What is that maximum profit?

Answer. 1


Answer. 2


But costs are not always linear. We say that a cost function obeys economies of scale if the marginal cost gets smaller as we increase the production level. For example, a worker producing their first pair of sneakers might take a lot of time, but by the time they get to their 30\(^{th}\) pair of sneakers, the same worker can probably do so much more quickly (which means the labor cost for that pair of sneakers will be lower.

How do we encode economies of scale -- that is, decreasing marginal cost -- in calculus terms?

Just as we did with revenue, we can bootstrap our linear model for costs \(C(t)=C_0+mt\) into a more model by replacing \(m\) with \(m(t)\text{.}\) If we think of our workers in the sneaker factory as gaining skill over time, then we could write something like

\begin{equation*} m(t)=1+\left(\frac{1}{2}\right)^{t/10} \end{equation*}

which is to say: the marginal cost starts at $2 per pair of sneakers, has a long-run limit of $1 per pair of sneakers, and every 10 pairs of sneakers produced moves the marginal cost halfway to the long-run limit.
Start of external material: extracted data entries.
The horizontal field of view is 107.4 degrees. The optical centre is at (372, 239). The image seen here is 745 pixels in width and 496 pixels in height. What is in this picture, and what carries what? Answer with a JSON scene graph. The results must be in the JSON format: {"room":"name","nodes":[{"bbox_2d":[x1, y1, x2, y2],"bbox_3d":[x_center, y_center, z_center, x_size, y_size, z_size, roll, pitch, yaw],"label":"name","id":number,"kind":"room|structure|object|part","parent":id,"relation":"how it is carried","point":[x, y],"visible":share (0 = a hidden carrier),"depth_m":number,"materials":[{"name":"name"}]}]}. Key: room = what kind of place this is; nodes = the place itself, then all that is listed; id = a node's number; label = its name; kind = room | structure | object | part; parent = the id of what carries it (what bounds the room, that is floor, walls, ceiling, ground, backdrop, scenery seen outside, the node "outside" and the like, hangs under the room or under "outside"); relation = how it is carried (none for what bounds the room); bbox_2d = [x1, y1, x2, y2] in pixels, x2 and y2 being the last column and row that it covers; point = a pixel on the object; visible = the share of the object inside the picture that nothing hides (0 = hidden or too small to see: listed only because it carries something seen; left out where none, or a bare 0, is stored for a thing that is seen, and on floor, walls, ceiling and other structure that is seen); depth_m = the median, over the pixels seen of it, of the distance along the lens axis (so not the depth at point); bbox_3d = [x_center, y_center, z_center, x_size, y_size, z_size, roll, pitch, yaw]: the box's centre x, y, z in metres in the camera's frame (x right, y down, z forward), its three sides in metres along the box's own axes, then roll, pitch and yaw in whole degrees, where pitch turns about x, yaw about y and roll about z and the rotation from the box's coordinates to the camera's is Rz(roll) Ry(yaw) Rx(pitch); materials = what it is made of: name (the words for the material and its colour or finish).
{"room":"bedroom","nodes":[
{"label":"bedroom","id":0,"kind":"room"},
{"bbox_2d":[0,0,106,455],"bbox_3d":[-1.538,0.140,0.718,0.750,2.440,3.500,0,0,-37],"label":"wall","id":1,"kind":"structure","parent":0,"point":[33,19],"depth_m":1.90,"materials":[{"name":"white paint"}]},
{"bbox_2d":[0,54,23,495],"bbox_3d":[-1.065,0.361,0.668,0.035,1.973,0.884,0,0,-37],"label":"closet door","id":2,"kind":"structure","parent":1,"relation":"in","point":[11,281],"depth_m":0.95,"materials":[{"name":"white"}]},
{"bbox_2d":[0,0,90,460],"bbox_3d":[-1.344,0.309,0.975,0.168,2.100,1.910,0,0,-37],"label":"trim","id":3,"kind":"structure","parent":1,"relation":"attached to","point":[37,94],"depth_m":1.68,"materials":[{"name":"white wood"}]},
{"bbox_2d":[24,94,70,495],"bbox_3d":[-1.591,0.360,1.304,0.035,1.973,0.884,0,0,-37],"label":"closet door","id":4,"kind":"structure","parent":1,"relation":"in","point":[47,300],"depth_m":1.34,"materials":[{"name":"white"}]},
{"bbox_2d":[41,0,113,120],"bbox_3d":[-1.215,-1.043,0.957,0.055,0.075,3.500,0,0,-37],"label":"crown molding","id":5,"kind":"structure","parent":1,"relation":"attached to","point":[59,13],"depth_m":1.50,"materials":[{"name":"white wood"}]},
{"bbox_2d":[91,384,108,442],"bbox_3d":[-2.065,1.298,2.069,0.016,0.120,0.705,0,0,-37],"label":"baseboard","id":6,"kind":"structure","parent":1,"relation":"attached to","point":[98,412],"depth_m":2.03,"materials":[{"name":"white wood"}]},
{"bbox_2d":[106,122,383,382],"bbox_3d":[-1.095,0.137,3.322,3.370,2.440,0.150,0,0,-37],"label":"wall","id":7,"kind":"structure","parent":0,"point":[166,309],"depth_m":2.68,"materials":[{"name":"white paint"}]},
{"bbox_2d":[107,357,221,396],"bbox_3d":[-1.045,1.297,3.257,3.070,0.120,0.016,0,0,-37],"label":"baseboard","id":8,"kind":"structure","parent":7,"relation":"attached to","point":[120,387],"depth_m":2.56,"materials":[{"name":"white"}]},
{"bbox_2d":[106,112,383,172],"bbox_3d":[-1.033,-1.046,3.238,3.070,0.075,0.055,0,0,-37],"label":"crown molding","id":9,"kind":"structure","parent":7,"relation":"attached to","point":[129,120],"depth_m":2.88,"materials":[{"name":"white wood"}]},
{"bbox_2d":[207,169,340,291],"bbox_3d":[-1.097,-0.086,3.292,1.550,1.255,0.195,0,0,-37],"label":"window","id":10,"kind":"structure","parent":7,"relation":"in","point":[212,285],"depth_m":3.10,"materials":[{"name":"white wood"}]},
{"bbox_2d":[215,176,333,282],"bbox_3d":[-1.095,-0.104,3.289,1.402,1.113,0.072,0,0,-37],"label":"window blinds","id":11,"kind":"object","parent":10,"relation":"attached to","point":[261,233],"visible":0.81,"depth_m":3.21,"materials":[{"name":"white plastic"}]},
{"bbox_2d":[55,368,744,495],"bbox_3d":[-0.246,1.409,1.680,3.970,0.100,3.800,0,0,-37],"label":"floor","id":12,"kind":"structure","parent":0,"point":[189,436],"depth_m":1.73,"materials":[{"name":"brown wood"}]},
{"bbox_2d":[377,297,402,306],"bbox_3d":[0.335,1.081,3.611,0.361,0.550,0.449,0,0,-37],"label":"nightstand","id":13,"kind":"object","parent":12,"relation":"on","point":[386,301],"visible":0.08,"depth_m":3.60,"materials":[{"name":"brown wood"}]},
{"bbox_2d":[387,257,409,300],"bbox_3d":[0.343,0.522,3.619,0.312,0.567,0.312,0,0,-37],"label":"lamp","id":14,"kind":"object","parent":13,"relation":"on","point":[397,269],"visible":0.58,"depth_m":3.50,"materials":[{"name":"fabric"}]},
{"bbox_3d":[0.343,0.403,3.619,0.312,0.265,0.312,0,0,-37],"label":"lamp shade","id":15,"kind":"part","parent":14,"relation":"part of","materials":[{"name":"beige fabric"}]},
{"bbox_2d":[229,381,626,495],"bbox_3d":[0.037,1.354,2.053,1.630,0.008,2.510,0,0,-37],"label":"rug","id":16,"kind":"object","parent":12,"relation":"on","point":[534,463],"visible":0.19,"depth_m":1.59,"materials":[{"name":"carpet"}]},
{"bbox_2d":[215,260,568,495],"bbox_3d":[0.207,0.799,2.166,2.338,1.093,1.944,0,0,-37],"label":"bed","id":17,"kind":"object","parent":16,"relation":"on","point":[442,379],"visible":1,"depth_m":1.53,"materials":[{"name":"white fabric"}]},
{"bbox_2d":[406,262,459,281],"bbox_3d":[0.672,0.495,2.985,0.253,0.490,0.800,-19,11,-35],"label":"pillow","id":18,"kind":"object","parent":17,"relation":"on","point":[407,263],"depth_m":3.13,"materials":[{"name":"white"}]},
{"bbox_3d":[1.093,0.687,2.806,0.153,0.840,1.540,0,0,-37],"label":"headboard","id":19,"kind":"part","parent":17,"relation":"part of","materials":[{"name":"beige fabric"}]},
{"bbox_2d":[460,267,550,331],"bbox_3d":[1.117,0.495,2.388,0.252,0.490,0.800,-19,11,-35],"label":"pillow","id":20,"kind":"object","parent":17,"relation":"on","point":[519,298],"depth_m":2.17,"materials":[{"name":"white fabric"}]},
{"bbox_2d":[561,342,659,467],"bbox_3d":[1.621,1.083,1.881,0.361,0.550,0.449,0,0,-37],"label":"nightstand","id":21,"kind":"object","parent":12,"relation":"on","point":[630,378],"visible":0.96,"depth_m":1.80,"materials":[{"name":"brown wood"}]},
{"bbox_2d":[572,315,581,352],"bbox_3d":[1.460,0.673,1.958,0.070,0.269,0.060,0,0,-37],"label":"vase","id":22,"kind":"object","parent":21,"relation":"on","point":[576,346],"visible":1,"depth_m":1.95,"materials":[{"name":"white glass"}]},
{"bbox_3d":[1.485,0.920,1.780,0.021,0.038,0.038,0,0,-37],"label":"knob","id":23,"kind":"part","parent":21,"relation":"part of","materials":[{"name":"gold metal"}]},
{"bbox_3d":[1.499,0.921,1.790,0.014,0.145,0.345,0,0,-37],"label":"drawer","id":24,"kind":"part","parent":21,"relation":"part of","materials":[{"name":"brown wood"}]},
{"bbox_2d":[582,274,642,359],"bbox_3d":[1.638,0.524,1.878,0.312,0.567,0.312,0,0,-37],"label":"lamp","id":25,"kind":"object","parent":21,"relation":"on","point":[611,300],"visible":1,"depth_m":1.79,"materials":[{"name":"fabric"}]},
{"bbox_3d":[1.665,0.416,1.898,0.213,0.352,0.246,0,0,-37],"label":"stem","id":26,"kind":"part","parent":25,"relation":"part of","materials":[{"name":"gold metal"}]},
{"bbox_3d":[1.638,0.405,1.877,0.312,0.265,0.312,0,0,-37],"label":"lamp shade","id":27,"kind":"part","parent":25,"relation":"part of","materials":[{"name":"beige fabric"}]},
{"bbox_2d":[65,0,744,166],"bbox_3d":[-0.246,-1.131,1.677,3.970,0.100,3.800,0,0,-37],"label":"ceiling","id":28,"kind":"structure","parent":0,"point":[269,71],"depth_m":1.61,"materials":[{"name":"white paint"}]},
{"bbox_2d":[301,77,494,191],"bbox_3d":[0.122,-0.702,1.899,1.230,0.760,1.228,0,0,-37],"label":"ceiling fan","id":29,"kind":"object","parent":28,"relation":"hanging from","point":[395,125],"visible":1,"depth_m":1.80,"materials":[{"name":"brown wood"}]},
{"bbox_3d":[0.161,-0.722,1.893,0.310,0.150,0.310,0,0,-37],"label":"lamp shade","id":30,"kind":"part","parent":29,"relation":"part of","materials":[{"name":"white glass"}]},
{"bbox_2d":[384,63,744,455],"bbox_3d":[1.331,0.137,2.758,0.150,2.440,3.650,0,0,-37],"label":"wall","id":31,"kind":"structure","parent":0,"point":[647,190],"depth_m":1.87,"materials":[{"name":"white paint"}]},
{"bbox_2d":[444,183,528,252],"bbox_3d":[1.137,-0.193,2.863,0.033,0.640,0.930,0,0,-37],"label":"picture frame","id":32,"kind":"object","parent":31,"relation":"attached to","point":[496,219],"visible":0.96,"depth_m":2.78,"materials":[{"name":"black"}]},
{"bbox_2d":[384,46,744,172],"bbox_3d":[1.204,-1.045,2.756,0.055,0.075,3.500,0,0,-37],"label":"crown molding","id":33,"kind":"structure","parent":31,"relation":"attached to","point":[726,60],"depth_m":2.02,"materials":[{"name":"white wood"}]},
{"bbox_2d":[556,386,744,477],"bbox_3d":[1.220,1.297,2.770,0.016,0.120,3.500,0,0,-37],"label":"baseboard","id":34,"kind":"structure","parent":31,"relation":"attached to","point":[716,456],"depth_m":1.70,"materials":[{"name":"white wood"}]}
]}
How do we achieve the maximum profit in this case? We have

\begin{align*} P(t)&=R(t)-C(t)\\ &=t\cdot(300-.05t)-\left(10000+\left(1+\left(\frac{1}{2}\right)^{t/10}\right)t\right) \end{align*}

which means that we need to solve

\begin{equation*} 0=P'(t)=299-.1t-\left(\frac{1}{2}\right)^{t/10}-\frac{1}{10}t\ln\left(\frac{1}{2}\right)\left(\frac{1}{2}\right)^{t/10}\ \ . \end{equation*}

Unfortunately there's not an algebraically clean solution to this equation, but a graphing utility says that \(t=2990\) is very close.

Figure 9.4. Graphs of \(P(t)\) and \(P'(t)\text{,}\) showing that \(t=2990\) is approximately a critical point.